崇德七年,太子于返京途中遇刺,生死不明,皇帝加派禁军,封锁东宫。
外面已然是立夏时节,屋内却依旧燃着炭炉,炉子上温着浓稠的药汁,药气在厚重的帷幕间漫溢。郑云龙裹着裘衣懒洋洋地倚靠在贵妃榻上,一面漫不经心地烤着火,一面听着地牢里不绝于耳的惨叫哀嚎。
“超儿,那个挡刀的找人好生给他看看。”
“喏。”身边人答应着,作为太子少保,张超总管东宫事务,当然也包括太子的影卫。
“影卫呢?孤这儿寒症都犯了也不见他过来。”
“受伤的就是为您疗病的影卫。”
“什么?”郑云龙把裘衣一扔,起身就要出去。
“殿下小心身子。”
“孤好的很!”
暗室内充满了血腥气,一向养尊处优的太子刚进去便被里面的味道熏的干呕,他强忍不适坐到床边,微弱的光线从上端的小窗照进来,空气中的浮土清晰可见。郑云龙眯着眼,细细打量着面前睡着的人,这是他第二次见到阿云嘎完整的面容,眉眼还是记忆中那般深刻冷峻,此时双目紧闭,眉头皱成了个川字,看得出睡的很不安稳。
郑云龙忍不住伸手想去帮他抚平,还没触碰到就被一把攥住了手腕,白皙的手指瞬间涨红,吓的他慌忙往外拔,却被死死握住,郑云龙开始后悔自己为什么不让其他人跟进来,好呆能帮个忙。好在这一番动作终于使得那人悠悠转醒,瞪两只眼直愣愣地盯着他。

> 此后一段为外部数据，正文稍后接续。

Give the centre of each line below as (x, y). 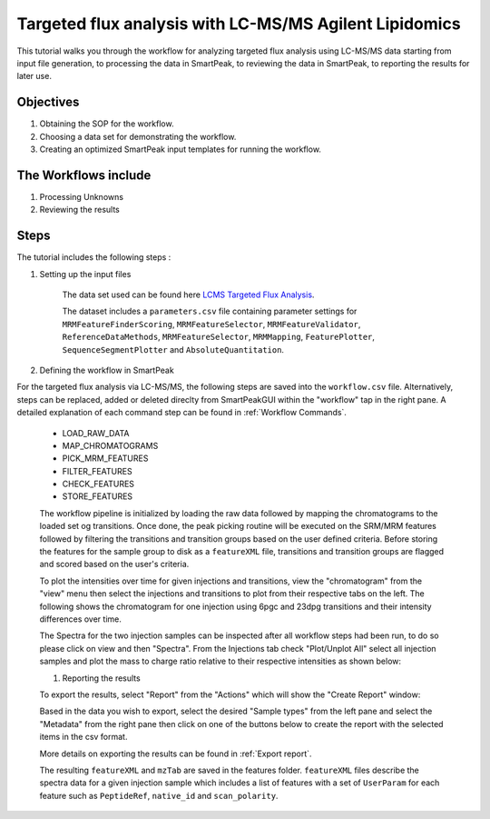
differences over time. (81, 619)
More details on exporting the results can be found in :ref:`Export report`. (176, 754)
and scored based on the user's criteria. (114, 564)
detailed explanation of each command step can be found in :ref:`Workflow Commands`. (181, 413)
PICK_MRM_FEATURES (105, 458)
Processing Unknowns (82, 196)
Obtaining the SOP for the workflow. (107, 124)
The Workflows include (84, 175)

阿云嘎睁开眼的时候怀疑是不是已经升天,不然主人怎么会出现在自己的暗室中?自己还握着他的手?
“主人......”床上的人试探地问了一声。
“知道是我还不松手?”郑云龙冷声应了一句,自己居然被钳制的动弹不得,真该死。
他的劲儿可真大,解放了的郑云龙忍不住想甩甩自己被握麻的手,碍于身份只能缩进袖子里偷偷活动手腕,面子上继续冷着脸问:“谁让你这么做的?”

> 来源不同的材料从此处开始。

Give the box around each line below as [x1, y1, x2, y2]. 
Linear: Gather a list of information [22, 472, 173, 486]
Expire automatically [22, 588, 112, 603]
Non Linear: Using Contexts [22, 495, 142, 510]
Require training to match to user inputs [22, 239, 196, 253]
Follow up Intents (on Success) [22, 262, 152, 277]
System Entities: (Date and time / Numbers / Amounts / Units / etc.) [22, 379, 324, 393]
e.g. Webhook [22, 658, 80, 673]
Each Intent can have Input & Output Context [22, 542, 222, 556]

“这是属下的职责。”看到太子,阿云嘎本能的翻身下床,规规矩矩伏于脚边,郑云龙伸手想扶他起来,却被不留痕迹得躲开了。
他温驯的样子郑云龙一看便无端冒火,一振袖子出了门:“那便罚你去寝殿为我疗伤。”
外面的人赶紧跟上,紧张地问道:“殿下哪里受伤了?”
“脑仁疼。”空荡荡的长廊回荡着太子咬牙切齿的声音。
在暗室时光线昏暗并未细看,挪到暖阁后才发现那伤口可谓触目惊心,郑云龙也曾作为监军上过战场,那里的厮杀远比现在惨烈,可他看到阿云嘎伤口的那一刻还是心疼的不行。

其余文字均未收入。